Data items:
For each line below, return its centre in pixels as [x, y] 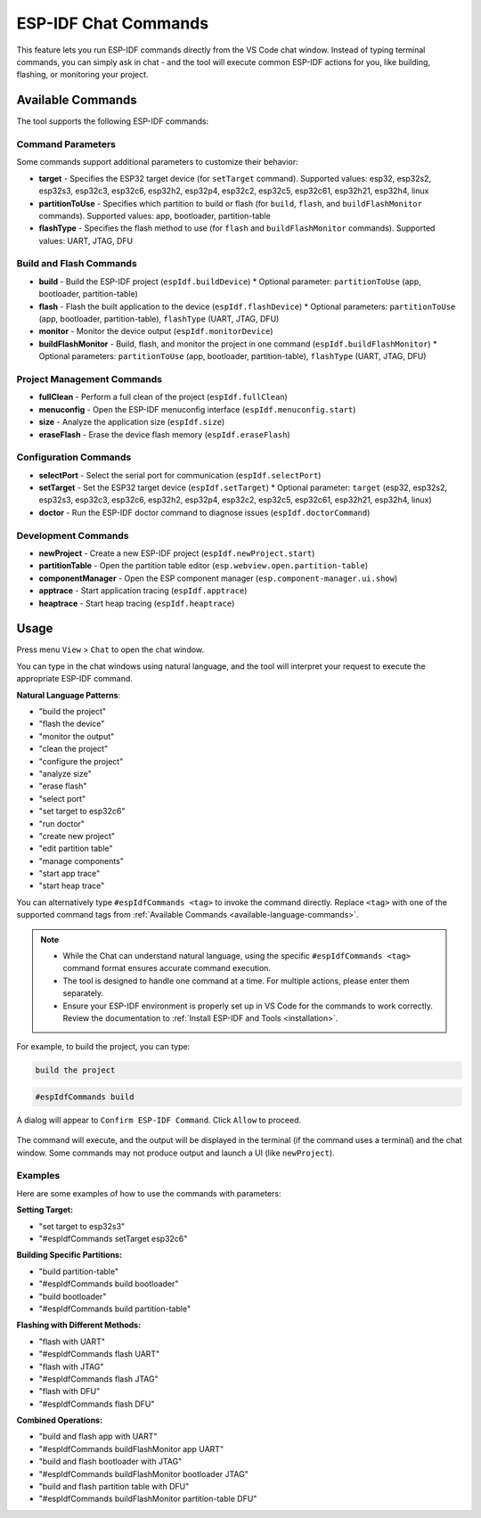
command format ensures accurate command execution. [167, 968]
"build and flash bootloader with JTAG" [110, 1462]
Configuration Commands [74, 457]
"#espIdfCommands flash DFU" [97, 1404]
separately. [83, 993]
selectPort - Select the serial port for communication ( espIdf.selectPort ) [180, 475]
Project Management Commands [89, 379]
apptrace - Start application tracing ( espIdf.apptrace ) [143, 591]
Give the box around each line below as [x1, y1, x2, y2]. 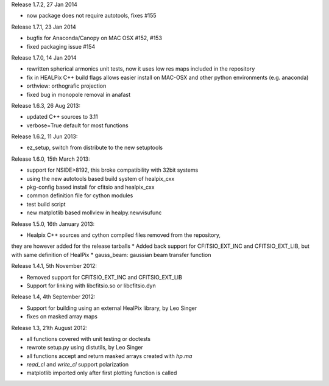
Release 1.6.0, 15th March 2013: [11, 155, 91, 163]
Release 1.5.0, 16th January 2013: [11, 220, 95, 228]
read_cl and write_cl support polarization [26, 361, 129, 368]
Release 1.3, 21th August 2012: [11, 324, 88, 331]
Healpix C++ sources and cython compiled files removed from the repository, [26, 231, 221, 239]
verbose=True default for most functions [26, 122, 129, 129]
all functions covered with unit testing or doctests [26, 335, 151, 342]
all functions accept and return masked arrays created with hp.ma [26, 352, 193, 359]
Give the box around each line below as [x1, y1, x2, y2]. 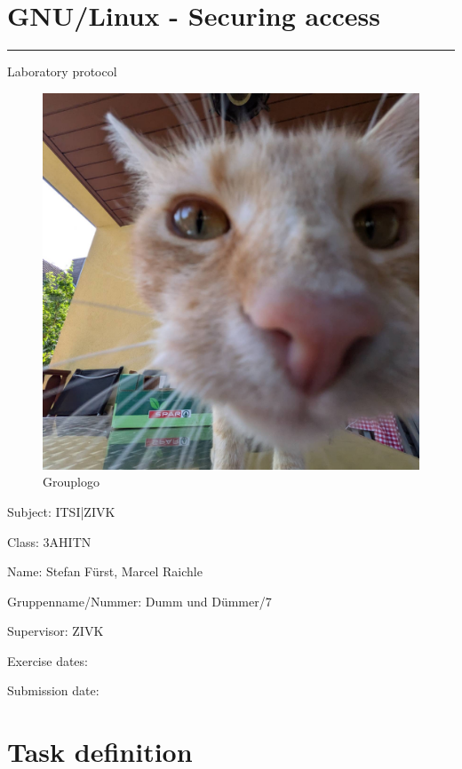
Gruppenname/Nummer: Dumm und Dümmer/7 [7, 591, 272, 610]
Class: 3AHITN [7, 532, 92, 551]
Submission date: [7, 681, 100, 700]
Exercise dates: [7, 651, 88, 670]
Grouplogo [43, 472, 100, 491]
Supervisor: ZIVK [7, 622, 104, 640]
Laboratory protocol [7, 62, 117, 81]
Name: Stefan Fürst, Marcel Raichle [7, 562, 203, 581]
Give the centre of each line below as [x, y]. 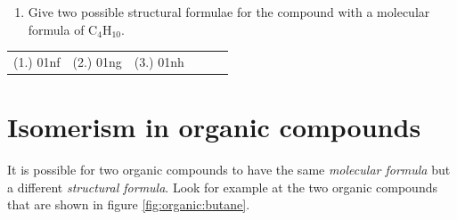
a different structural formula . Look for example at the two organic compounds [222, 187]
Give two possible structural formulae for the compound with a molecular [229, 12]
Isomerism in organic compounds [214, 127]
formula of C [63, 29]
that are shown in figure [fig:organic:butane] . [129, 204]
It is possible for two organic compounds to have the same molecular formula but [229, 170]
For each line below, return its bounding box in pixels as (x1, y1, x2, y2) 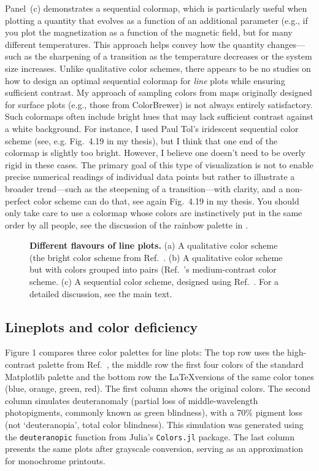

▶ _TASK_
Go through the entries and return each line where the word "Release" occurs.

▶ _SOLUTION FOR THIS EXERCISE_
Release 1.6.0, 15th March 2013: [11, 155, 91, 163]
Release 1.5.0, 16th January 2013: [11, 220, 95, 228]
Release 1.3, 21th August 2012: [11, 324, 88, 331]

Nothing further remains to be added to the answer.